Thaipusam is a Hindu festival celebrated on a grand scale in Malaysia, mostly by the Tamil community, and is observed in other countries where there is a significant presence of Tamil community such as India, Sri Lanka, Singapore and Mauritius. The festival attracts over a million people each year at Batu Caves (near Kuala Lumpur), the central point of Thaipusam festival here but it is also celebrated in other major cities like Penang and Ipoh, and Ipoh was the place where I witnessed Thaipusam for the first time up close and personal.
The meaning of Thaipusam
Thaipusam is typically celebrated on the full moon in the Tamil month of Thai (January/February). The word Thaipusam is a combination of the month Thai and the star Pusam which is at its highest point during the festival. This festival celebrates Lord Murugan who is the son of the supreme deity Shiva and consort Parvati, commemorating the time when Parvati presented Murugan a spear. The spear or Vel is a symbol of Parvati’s shakti or power to defeat the army of Surapadman, head of the demons. Therefore, it is believed that devotees pray to Lord Murugan to defeat the “daily demons” afflicting their lives, for example, illnesses, career blocks or infertility, and in return, devotees would take a vow to dedicate a kavadi to Him.
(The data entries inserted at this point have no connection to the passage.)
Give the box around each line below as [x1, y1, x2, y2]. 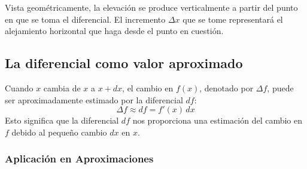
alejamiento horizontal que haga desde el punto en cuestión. [5, 24, 224, 37]
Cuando [5, 81, 34, 94]
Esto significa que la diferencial [5, 114, 119, 127]
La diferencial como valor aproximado [5, 54, 243, 72]
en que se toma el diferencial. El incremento [5, 13, 166, 25]
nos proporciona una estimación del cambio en [132, 114, 303, 127]
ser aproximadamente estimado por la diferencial [5, 93, 183, 106]
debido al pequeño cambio [11, 125, 107, 138]
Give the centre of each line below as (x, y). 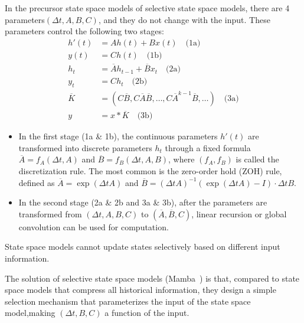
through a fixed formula (208, 147)
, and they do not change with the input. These (184, 19)
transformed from (50, 213)
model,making (30, 313)
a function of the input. (147, 313)
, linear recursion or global (239, 213)
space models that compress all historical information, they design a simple (140, 290)
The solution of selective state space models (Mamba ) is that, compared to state (152, 278)
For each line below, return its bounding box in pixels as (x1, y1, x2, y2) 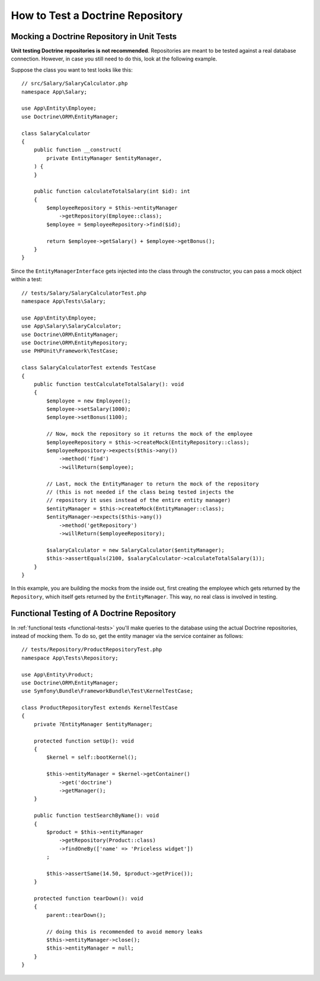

Kavadi means “sacrifice at every step” and bearing a kavadi is an act of devotion and humility. Kavadi can be in various forms – the simplest is devotees carrying a pot of milk (pal kudam) or couples who have been blessed with children over the past year will carry their babies in saffron slings suspended from sugarcane stalks. The more extreme acts of devotion, but nonetheless common are devotees piercing their backs, cheeks and tongues with hooks and spears.
Devotees prepare for the celebration by cleansing themselves through prayer and fasting approximately 48 days before Thaipusam.
The Preparations: Eve of Thaipusam
As early as 8am, Ram and I took the bus from Kuala Lumpur to Ipoh, and upon our arrival in Ipoh, we were whisked off by our friends to Little India for brunch and some shopping. Little India is an area of pre-war shop houses (now very much sought-after as heritage buildings) selling Indian food, textiles, clothing and provisions. We had a vegetarian meal and some Indian sweets for dessert, and later Ram shopped for some items for his kavadi. While we were milling around the shops, I could hear devotional music being played from loud speakers. Shopkeepers set up makeshift stalls outside their shops and restaurants to sell additional food, drinks, milk pots, camphor, for the festival. I was beginning to feel excited about the festival, not knowing what to expect, but trusted my friends that I would be in for an interesting treat for the next two days 🙂
After shopping, we went to our friend’s house to start preparing for Ram’s kavadi. His kavadi consisted of 212 mini milk pots to be pierced on his upper arms and a 3 feet long metal spear to be pierced through his cheeks. We helped to fill vibhuti (sacred ash) in the mini milk pots, and covered the rim of the pots with small pieces of red cloths secured tightly with rubber bands. Tiny hooks would then be inserted into the mini milk pots for piercing but we did that only the next day in the afternoon as Ram would only carry the kavadi at night.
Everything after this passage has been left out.